Pain & Pleasure, Loss & Gain!
- Jayesh Gala

- Dec 1, 2017
- 2 min read

Humans are loss averse, that is they hate losses about twice as much as they like gains!
With this in mind, consider the behavior of two participants in markets Viru & Jay. Viru has constant access to information about the value & news of all of his investments and liked to be active in the markets. By habit, at the end of each day, he runs a little program to calculate how much money he has made or lost that day. When Viru loses five thousand rupees in a day he is miserable, about as miserable as he is happy at the end of a day when he gains ten thousand rupees. How does Viru feel about investing in stocks? Very nervous! On a daily basis, stocks keep going up and down, so if you are feeling the pain of losses much more acutely than the pleasure of gains, you will hate investing in stocks.
Now compare Viru with his friend Jay. He has read a fact that "Over a twenty-year period, stocks are almost certain to go up. There is no twenty-year period in history in which stocks have declined in real value, or have been outperformed by debt" With this belief he allocates money to Equity and checks only once in a few years. How will Jay feel about investing in stocks? Quite calm!

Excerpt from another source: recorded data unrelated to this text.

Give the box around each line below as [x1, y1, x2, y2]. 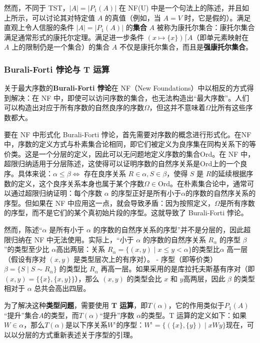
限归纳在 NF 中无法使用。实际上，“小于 [4, 234, 134, 244]
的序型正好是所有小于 [111, 188, 181, 198]
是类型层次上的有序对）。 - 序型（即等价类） [73, 253, 217, 264]
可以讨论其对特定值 [31, 12, 95, 23]
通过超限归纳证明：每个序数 [10, 188, 102, 198]
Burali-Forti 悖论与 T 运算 [4, 63, 110, 75]
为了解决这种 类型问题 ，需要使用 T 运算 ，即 [4, 300, 148, 310]
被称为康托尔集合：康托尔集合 [156, 22, 255, 33]
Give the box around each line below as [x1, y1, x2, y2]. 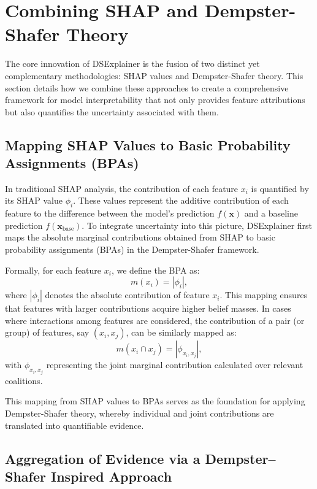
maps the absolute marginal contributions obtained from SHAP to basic [5, 231, 275, 244]
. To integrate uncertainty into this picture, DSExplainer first [82, 218, 313, 231]
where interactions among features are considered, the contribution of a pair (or [5, 314, 305, 326]
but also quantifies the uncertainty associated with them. [5, 105, 219, 118]
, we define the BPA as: [111, 263, 200, 276]
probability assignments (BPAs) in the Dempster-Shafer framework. [5, 243, 259, 256]
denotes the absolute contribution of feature [45, 288, 210, 301]
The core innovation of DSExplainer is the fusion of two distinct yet [5, 57, 260, 70]

The lesson from the story of Jay and Viru is that attitudes toward risk depend on the frequency with which investors monitor their portfolios. As Kenny Rogers advises in his famous song The Gambler “You never count your money when you're sittin' at the table. There'll be time enough for countin' when the dealin's done.” Many investors do not heed this good advice and invest too little of their money in stocks due to risk aversion and pain. I believe this qualifies as a mistake, because if the investors are shown the evidence of almost zero risks in stocks over a long period of time, they would choose to invest their money aggressively in stocks.
There are successful investors and there are also successful traders in the stock market. To be successful, as you expand time horizon the efforts needed in terms of time goes down. Trading requires time, discipline, energy and skills to succeed. Investing for long term is lot easier in comparison, and its my personal belief that easiest way to invest profitably in financial markets for long term is via mutual funds.

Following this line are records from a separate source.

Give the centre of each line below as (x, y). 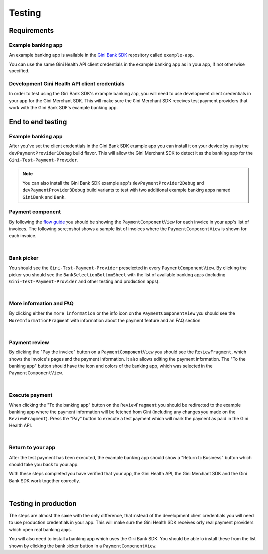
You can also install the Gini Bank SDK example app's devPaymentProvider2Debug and (113, 183)
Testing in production (43, 504)
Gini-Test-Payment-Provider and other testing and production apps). (84, 281)
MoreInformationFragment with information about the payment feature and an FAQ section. (105, 320)
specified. (19, 71)
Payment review (29, 342)
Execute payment (31, 395)
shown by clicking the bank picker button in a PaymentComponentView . (83, 546)

Whatever path you choose, never mix trading and investing as the cocktail would probably not taste good. Its advisable to keep trading and investing accounts separate.
There are many ways to treasures and whatever path you choose, may you find success!
Disclaimer :- All investments are subject to the financial and market risk. Investors should re-assess information provided herein before investing. Mutual Funds are subject to market risk. Past performance may not be sustained in future.